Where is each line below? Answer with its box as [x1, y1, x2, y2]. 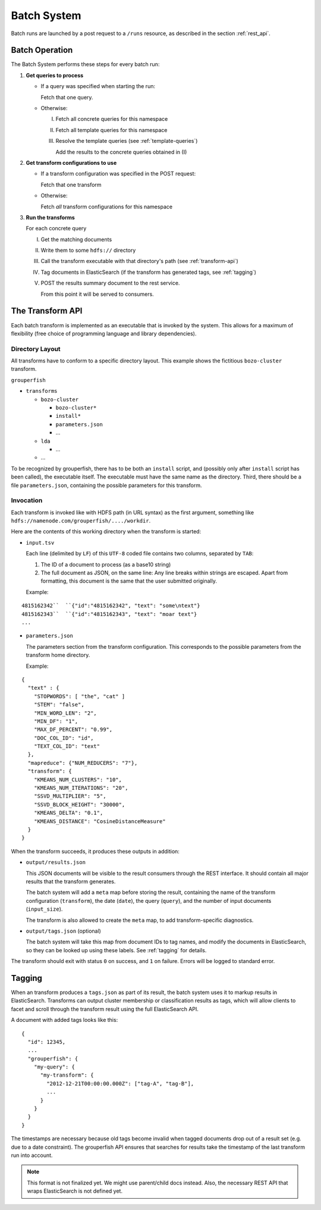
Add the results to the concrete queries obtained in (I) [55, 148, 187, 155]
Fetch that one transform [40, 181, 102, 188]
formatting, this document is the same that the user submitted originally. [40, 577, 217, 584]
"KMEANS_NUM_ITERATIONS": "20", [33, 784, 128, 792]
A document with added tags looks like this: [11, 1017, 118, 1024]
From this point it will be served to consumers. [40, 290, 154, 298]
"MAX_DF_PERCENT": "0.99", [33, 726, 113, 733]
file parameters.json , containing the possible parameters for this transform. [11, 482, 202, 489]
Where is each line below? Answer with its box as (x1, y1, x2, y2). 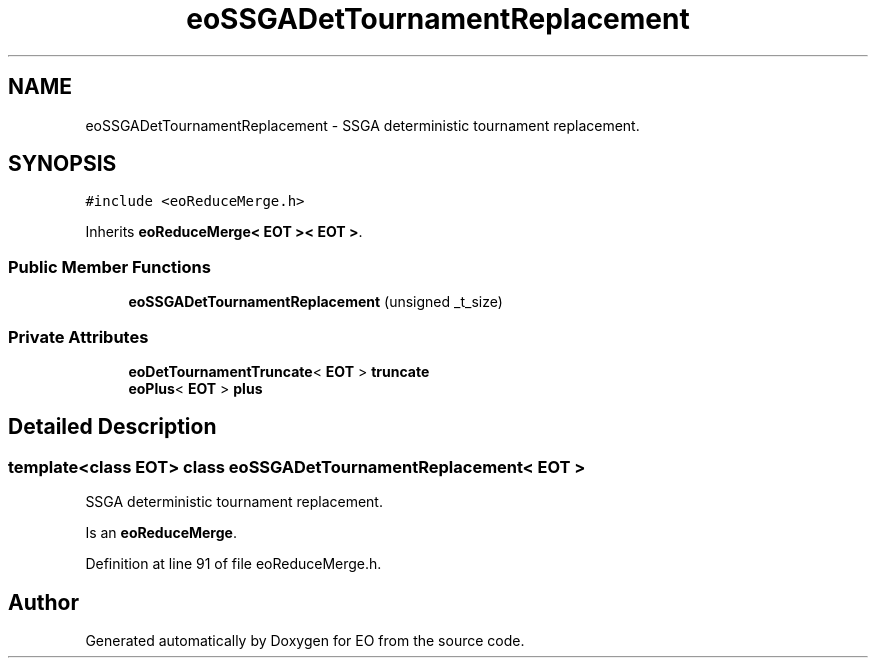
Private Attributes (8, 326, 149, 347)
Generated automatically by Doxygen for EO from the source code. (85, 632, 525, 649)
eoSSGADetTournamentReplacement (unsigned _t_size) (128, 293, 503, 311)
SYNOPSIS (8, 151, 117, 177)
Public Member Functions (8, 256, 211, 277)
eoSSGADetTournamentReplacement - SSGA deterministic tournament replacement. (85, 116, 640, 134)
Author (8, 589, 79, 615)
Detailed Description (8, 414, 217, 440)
==
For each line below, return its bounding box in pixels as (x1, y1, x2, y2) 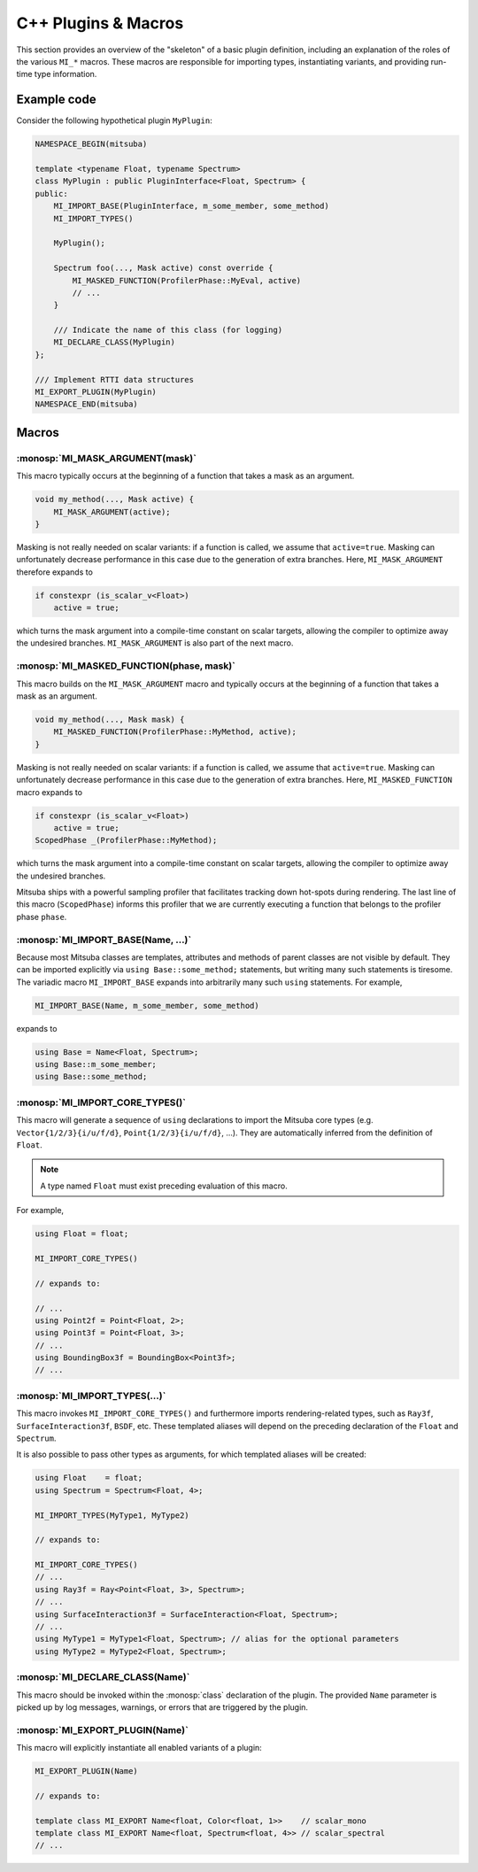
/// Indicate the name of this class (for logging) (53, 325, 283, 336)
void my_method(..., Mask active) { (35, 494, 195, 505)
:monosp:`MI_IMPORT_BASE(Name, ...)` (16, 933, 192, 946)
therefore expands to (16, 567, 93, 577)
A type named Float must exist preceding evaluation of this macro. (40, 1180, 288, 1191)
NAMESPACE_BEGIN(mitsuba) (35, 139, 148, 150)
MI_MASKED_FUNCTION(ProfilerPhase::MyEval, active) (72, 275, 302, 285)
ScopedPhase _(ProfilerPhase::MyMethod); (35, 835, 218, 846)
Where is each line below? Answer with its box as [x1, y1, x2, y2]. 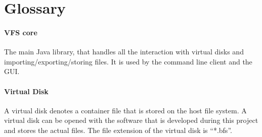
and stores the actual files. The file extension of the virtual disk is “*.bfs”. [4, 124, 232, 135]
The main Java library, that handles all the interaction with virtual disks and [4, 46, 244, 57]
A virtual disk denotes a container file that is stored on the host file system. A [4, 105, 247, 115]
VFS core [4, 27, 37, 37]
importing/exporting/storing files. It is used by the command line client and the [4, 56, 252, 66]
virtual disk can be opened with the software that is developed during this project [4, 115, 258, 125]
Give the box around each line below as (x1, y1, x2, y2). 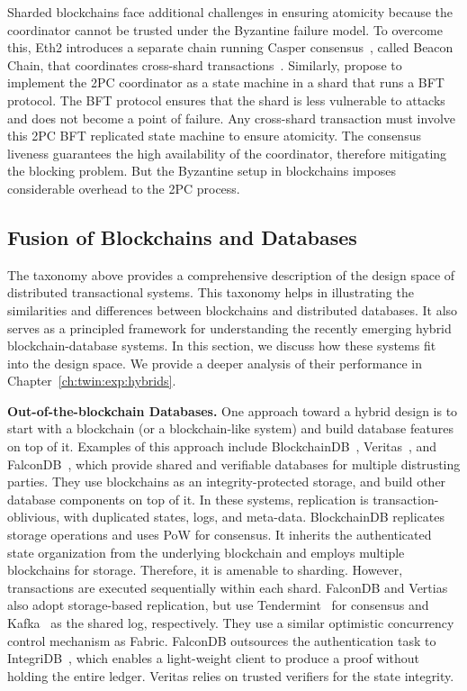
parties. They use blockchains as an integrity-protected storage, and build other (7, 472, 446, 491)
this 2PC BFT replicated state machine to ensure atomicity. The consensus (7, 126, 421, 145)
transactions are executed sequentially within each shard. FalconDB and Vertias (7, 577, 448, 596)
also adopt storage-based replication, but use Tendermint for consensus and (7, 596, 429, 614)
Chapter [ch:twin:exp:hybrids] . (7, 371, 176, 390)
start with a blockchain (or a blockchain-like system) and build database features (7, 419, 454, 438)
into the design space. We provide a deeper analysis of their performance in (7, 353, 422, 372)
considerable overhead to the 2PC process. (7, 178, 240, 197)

Exercise aim
Beginning with the line holding "A document with" and ending with the line holding "file parameters.json , containing", write out the stretch of material above exactly; add no further lines.

Your solution
A document with added tags looks like this: [11, 1017, 118, 1024]
From this point it will be served to consumers. [40, 290, 154, 298]
"MAX_DF_PERCENT": "0.99", [33, 726, 113, 733]
file parameters.json , containing the possible parameters for this transform. [11, 482, 202, 489]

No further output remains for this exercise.